The key test for us is not whether new laws respond to new technology. It’s whether they harness it to make the world of work better, and give working people the confidence they need to negotiate better rights.

Don’t get me wrong. Matthew Taylor’s review is not without merit. We support his call for the abolishment of the Swedish Derogation – a loophole that has allowed employers to get away with paying agency workers less, even when they are doing the same job as their permanent colleagues.

Guaranteeing all workers the right to sick pay would make a real difference, as would asking employers to pay a higher rate for non-contracted hours. Payment for when shifts are cancelled at the last minute, as is now increasingly the case in the United States, was a key ask in our submission to the review.

But where the report falls short is not taking power seriously. 

The proposed new "dependent contractor status" carries real risks of downgrading people’s ability to receive a fair day’s pay for a fair day’s work. Here new technology isn’t creating new risks – it’s exacerbating old ones that we have fought to eradicate.

It’s no surprise that we are nervous about the return of "piece rates" or payment for tasks completed, rather than hours worked. Our experience of these has been in sectors like contract cleaning and hotels, where they’re used to set unreasonable targets, and drive down pay. Forgive us for being sceptical about Uber’s record of following the letter of the law.

Taylor’s proposals on zero-hours contracts also miss the point. Those on zero hours contracts – working in low paid sectors like hospitality, caring, and retail - are dependent on their boss for the hours they need to pay their bills. A "right to request" guaranteed hours from an exploitative boss is no right at all for many workers. Those in insecure jobs are in constant fear of having their hours cut if they speak up at work. Will the "right to request" really change this?

Tilting the balance of power back towards workers is what the trade union movement exists for. But it’s also vital to delivering the better productivity and growth Britain so sorely needs.
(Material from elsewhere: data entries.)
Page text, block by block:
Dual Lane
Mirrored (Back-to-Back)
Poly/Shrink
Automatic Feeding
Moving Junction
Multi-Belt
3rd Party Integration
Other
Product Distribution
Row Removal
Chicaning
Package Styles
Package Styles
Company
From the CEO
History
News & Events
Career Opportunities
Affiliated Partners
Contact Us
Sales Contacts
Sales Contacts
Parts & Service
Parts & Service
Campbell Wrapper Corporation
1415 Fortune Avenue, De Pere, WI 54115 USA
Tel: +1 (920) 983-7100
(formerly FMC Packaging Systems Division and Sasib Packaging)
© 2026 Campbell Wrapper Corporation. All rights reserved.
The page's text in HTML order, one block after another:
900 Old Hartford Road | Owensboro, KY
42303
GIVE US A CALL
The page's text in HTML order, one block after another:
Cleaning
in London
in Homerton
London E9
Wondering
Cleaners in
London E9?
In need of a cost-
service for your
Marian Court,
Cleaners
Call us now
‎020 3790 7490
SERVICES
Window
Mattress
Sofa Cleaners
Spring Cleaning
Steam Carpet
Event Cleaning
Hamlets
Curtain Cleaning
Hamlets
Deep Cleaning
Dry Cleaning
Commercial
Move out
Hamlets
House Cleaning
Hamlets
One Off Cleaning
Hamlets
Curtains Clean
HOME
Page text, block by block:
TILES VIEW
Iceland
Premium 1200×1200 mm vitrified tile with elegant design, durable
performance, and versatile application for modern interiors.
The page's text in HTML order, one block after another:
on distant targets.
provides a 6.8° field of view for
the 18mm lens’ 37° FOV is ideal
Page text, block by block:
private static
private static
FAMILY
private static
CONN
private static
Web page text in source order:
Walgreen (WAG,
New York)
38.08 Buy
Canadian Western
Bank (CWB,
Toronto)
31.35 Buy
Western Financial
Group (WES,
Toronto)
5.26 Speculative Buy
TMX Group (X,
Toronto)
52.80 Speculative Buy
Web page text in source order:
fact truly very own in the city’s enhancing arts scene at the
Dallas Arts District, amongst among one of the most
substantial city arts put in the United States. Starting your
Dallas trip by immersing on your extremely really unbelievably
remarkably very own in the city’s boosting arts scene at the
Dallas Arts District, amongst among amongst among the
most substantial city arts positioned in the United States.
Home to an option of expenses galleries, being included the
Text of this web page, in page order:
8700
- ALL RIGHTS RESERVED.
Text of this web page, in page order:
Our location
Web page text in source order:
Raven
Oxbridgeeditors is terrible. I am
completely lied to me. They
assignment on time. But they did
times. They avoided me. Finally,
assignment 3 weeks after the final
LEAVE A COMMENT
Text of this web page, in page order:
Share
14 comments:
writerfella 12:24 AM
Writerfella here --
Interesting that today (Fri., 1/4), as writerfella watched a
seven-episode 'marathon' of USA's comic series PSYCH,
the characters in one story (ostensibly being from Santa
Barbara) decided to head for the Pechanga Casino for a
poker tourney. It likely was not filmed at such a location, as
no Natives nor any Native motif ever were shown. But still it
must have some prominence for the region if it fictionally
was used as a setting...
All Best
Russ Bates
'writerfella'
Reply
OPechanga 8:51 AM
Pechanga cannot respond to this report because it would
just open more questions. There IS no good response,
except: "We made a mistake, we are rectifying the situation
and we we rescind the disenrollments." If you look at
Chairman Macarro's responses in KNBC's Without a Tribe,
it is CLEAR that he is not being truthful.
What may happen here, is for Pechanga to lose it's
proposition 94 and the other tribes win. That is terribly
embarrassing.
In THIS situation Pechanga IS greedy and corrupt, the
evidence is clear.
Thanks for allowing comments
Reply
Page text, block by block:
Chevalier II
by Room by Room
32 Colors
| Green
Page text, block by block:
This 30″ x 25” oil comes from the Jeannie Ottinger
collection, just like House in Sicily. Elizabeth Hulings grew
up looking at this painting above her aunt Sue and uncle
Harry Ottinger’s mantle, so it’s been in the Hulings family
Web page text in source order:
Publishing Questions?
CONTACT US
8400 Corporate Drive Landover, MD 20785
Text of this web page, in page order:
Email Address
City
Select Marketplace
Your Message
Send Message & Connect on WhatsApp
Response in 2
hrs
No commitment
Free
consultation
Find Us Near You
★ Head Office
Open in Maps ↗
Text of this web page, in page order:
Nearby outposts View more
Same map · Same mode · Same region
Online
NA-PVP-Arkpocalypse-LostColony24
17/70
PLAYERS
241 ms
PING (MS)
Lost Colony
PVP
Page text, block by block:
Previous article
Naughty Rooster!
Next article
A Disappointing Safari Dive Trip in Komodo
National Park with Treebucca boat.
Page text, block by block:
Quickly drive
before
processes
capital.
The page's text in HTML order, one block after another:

There is plenty of evidence from across the UK and the wider world that workplaces with good terms and conditions, pay and worker voice are more productive. That’s why the OECD (hardly a left-wing mouth piece) has called for a new debate about how collective bargaining can deliver more equality, more inclusion and better jobs all round.

We know as a union movement that we have to up our game. And part of that thinking must include how trade unions can take advantage of new technologies to organise workers.

We are ready for this challenge. Our role isn’t to stop changes in technology. It’s to make sure technology is used to make working people’s lives better, and to make sure any gains are fairly shared.

Frances O'Grady is the General Secretary of the TUC.